The task is episodic, and in order to solve the environment, the agents must get an average score of +0.5 (over 100 consecutive episodes, after taking the maximum over both agents).

Let us compare multi-agent environment to single agent environments. It requires the training of two separate agents, and the agents need to collaborate under certain situations (like don’t let the ball hit the ground) and compete under other situations (like gather as many points as possible). Just doing a simple extension of single agent RL by independently training the two agents does not work very well because the agents are independently updating their policies as learning progresses. And this causes the environment to appear non-stationary from the viewpoint of any one agent.

Prepare environment on the local machine

You need at least the following three packages:

  1. deep-reinforcement-learning (DRLND)
    The instructions to set up the DRLND repository can be found here. This repository contains material related to Udacity's Deep Reinforcement Learning Nanodegree program.

  2. The project environment is similar to, but not identical to the Tennis environment on the Unity ML-Agents GitHub page. Instead this environment, the project works with the environment which is provided as a part of project (subdirectory 'python')

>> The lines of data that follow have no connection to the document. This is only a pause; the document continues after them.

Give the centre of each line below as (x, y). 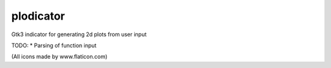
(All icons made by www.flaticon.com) (59, 57)
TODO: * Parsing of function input (54, 45)
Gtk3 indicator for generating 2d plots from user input (79, 34)
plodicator (38, 16)
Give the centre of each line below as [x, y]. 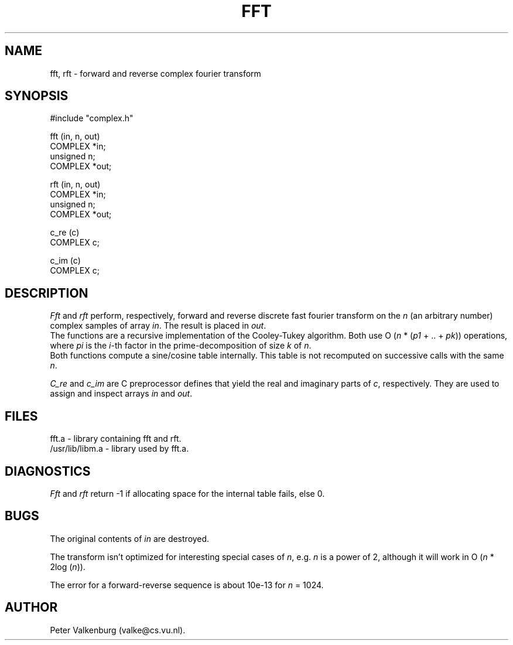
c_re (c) [65, 233]
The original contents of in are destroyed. [130, 538]
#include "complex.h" [92, 118]
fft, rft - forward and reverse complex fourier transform [155, 73]
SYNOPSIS [37, 96]
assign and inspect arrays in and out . [121, 394]
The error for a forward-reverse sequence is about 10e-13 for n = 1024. [187, 585]
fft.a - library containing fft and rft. [116, 439]

  3. Unity environment Tennis

    For this project, we not need to install Unity because the environment already built. The environment
    can be downloaded as follows:

    Windows (64-bit), click here
    Windows (32-bit), click here

    Download this environment zip into p3_collab-compet/ folder, and unzip the file.

Train the Agent

Run the notebook Tennis.ipynb

[1] import UnityEnvironment
[2] env = UnityEnvironment(seed=seed, file_name="Tennis_Windows_x86_64/") # create environment
[3] Environments contain brains which are responsible for deciding the actions of their associated agents.
We check for the first brain available.
[4] Examine the State and Action Spaces. We get the information frame as follows:

 Number of agents: 2   
 Size of each action: 2   
 There are 2 agents. Each observes a state with length: 24    
 The state for the first agent looks like: 
 [ 0.          0.          0.          0.          0.          0.     
   0.          0.          0.          0.          0.          0.   
   0.          0.          0.          0.         -6.65278625 -1.5   
  -0.          0.          6.83172083  6.         -0.          0.        ]     

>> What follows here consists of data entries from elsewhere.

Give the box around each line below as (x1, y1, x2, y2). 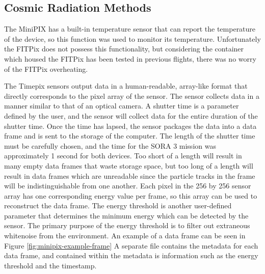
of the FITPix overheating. (4, 63, 88, 74)
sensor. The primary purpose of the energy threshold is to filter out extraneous (4, 220, 250, 231)
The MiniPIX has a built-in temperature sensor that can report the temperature (4, 23, 256, 34)
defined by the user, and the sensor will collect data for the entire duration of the (4, 110, 258, 121)
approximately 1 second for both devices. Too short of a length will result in (4, 150, 242, 161)
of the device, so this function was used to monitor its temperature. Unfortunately (4, 33, 261, 44)
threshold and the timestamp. (4, 260, 97, 270)
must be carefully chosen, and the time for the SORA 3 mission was (4, 140, 216, 151)
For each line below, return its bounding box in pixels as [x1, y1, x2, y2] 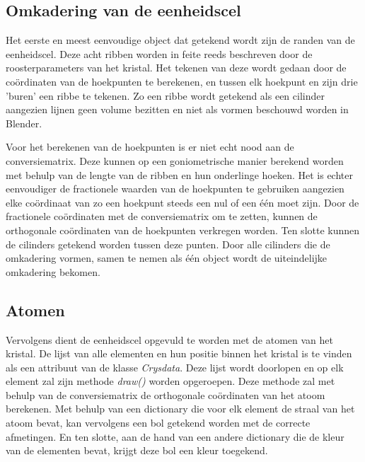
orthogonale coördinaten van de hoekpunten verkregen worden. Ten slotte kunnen [6, 222, 360, 237]
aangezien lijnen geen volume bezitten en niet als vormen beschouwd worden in [6, 102, 349, 117]
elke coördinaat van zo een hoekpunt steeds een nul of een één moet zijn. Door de [6, 195, 359, 209]
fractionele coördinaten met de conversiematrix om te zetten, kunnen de [6, 209, 318, 224]
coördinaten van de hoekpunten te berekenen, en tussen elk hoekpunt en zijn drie [6, 74, 358, 88]
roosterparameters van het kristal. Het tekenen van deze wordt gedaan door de [6, 60, 347, 75]
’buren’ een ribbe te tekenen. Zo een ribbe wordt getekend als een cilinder [6, 88, 325, 103]
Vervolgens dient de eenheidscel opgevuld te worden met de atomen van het [6, 332, 333, 347]

[5] Create env_info and maddpg agent:

 env_info = env.reset(train_mode=True)[brain_name]      
 agent = maddpg_agent(num_agents=2, state_size=24, action_size=2)   

[6] Define and run the main function train :

 scores_total, scores_global = train(maddpg, env, dir_chkpoints, n_episodes=1700)  

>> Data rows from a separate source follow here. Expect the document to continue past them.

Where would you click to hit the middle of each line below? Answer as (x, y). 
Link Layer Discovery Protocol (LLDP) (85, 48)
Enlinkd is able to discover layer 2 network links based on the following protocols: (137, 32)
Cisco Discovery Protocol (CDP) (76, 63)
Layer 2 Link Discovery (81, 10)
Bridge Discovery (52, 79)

[7] Print graph of scores_total (blue bars) over all episodes, and scores_global
(the line 'Avg on 100 episodes' - orange points)
The environment was solved in 1302 episodes, at this point the Average Score is achieved to +0.5,
see Tennis.ipynb or REPORT.ipynb.

Train History

At 2761 episodes the Average Score is achived to +1.14.

Weights of the Trained Agent

The weights of the trained agent are saved into files

  checkpoint_actor_0.pth,  checkpoint_actor_1.pth,  checkpoint_critic_0.pth, checkpoint_critic_1.pth  

into the directory 'checkpoints'

Watch the Trained Agent

[1] Start the Environment for Trained Agent - Init Red and Blue Agents [3] Play Before Training

  The result score (max over agents) almost for all games: 0.0  

[2] Load weights and Play: Prepare function load and play

  def load(dir) # input - directory containing checkpoint files
  play(agent, env, games) # agent is multi-agent ddpg     

[3] Play after training

  Agent #0: Red racket
  Agent #1: Blue racket
  Game: 1, partial score: [1, 0],  Score #0: 2.60, Score #1: 2.60, Timesteps: 1000 
  Game: 2, partial score: [2, 0],  Score #0: 0.20, Score #1: 0.19, Timesteps: 76 
  Game: 3, partial score: [3, 0],  Score #0: 2.60, Score #1: 2.60, Timesteps: 1000 
  Game: 4, partial score: [4, 0],  Score #0: 2.60, Score #1: 2.60, Timesteps: 1000 
  Game: 5, partial score: [4, 1],  Score #0: 2.60, Score #1: 2.70, Timesteps: 1000 
  Winner: Agent #0


Most of the code is based on the Udacity code for Multi-agent DDPG.